Entre 2001 e 2006, estes cientistas descobriram 47 carcaças animais em Gabão e na República Democrática do Congo. Entre eles eram as sobras de 18 gorila e de 5 chimpanzés. A decomposição rápida do tecido das carcaças significou que a busca para as seqüências do RNA que codificam para o GP era conclusiva para somente 6 gorila e um chimpanzé. Não Obstante, a análise filogenética destes podia mostrar que o vírus qual tinha contaminado os sete primatas pertenceu a uma linhagem genética nova de ZEBOV. Esta linhagem, nomeada B, mostrado a divergência genética de 2 a de 3% da linhagem A, esse em que os cientistas tinham classificado até aqui todos os vírus recolheu dos seres humanos contaminados. Para fins deste estudo, as seqüências do GP das tensões virais responsáveis para as epidemias humanas documentadas desde 2001 foram passadas igualmente com a análise filogenética.

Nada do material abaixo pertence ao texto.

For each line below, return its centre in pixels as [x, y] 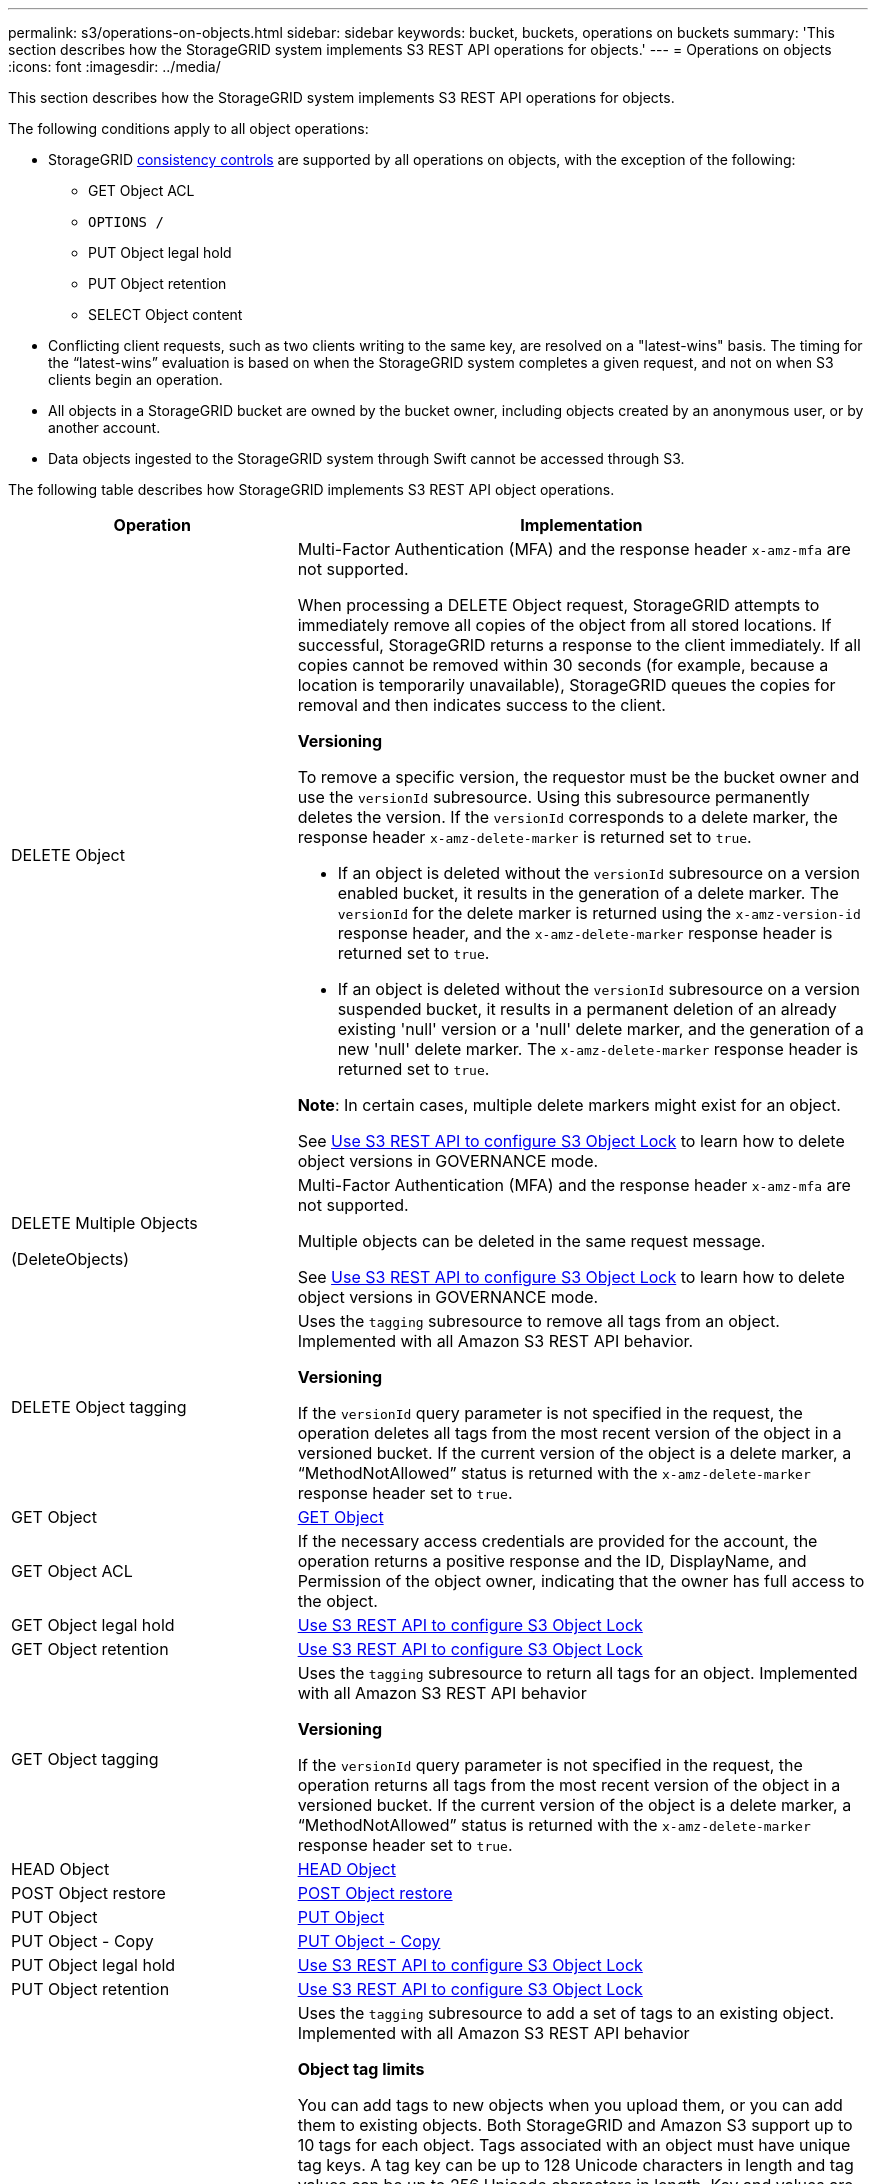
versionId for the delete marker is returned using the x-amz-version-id [599, 913]
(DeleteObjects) [70, 1259]
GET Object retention [90, 1649]
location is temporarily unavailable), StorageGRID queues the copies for [566, 685]
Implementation [581, 525]
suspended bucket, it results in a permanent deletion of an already [587, 1009]
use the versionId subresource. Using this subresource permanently [553, 797]
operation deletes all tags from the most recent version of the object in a [569, 1433]
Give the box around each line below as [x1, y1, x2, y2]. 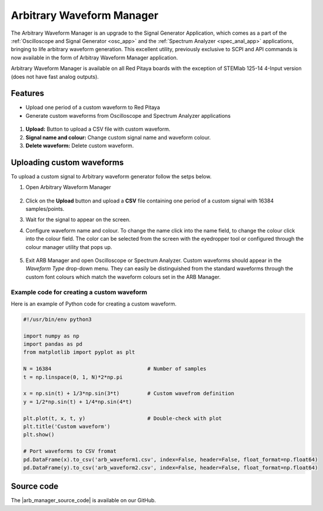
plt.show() [23, 432, 55, 438]
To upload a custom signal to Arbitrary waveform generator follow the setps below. [11, 172, 212, 180]
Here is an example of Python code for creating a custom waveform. [11, 300, 177, 307]
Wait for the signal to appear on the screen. [25, 216, 131, 223]
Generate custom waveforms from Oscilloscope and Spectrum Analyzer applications [25, 112, 231, 119]
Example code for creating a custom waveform [11, 288, 147, 296]
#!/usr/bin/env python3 [23, 316, 92, 323]
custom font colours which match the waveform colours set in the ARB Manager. [25, 273, 221, 280]

Até 2003 isto confirmou que as tensões virais pertenceram certamente à linhagem A. Contudo, a caracterização e a análise filogenética subseqüente das tensões virais envolvidas nas duas manifestações humanas as mais atrasadas na República Democrática do Congo (Mandza em novembro de 2003 e Etoumbi em maio de 2005) mostraram que estas tensões pertenceram à linhagem B. Estes resultados alertaram a equipe científica empurrar mais as investigações. Uma análise filogenética similar executada em uma outra seqüência do genoma viral, codificando esta hora para o nucleoprotein (NP 1), mostrou que as tensões virais responsáveis para as epidemias humanas que ocorreram entre 2001 e 2003 toda a queda na linhagem B. Os pesquisadores de IRD consideram que estes resultados convenientemente contraditórios fornecem de facto a prova que as tensões selvagens de Ebolavirus são capazes de trocar o material genético por processos da recombinação. Este processo é actualmente conhecido para vírus positivos do RNA tais como o VIH, mas é muito mais raro para os vírus negativos do RNA a que os vírus da família de Filoviridae (Ebola, Marburg) pertencem. A participação desta recombinação genética, nunca descrita nesta família dos vírus, leva indícios novos a respeito dos processos de emergência de Ebolavirus nos seres humanos e nos grandes macacos. Igualmente sugere que algum desconhecido imóvel, muito menos patogénico, tensões circule no selvagem.

As Avaliações derivadas desta pesquisa puseram a época dos eventos da recombinação entre em 1996 e em 2001. Os eventos em particular causariam os vírus responsáveis para as epidemias que golpearam Gabão e a República Democrática do Congo entre 2001 e 2003. Agora se os mecanismos genéticos da recombinação são certamente parte do arsenal do Ebolavirus, este elemento deve ser levado em consideração para perspectivas de desenvolver vacinas atenuadas vivas para estratégias da prevenção contra as epidemias haemorrhagic vírus-induzidas da febre. Em tal contexto este tipo de vacina, cujo o princípio básico se encontra na provocação de uma reacção imune forte em um paciente pela inoculação com um vírus com parogenicidade fortemente atenuada, levaria o risco de gerar efeitos indesejáveis. O vírus Atenuado podia por exemplo cruzar com uma das tensões selvagens do Ebolavirus e daqui causar um vírus patogénico novo. Com o objectivo de caracterizar melhor os processos envolvidos, o passo seguinte é identificar o lugar exacto do genoma no onde esta troca do material genético entre linhagens virais ocorre. A fim fazer isso, o traço genético completo das tensões virais diferentes permanece ser realizado.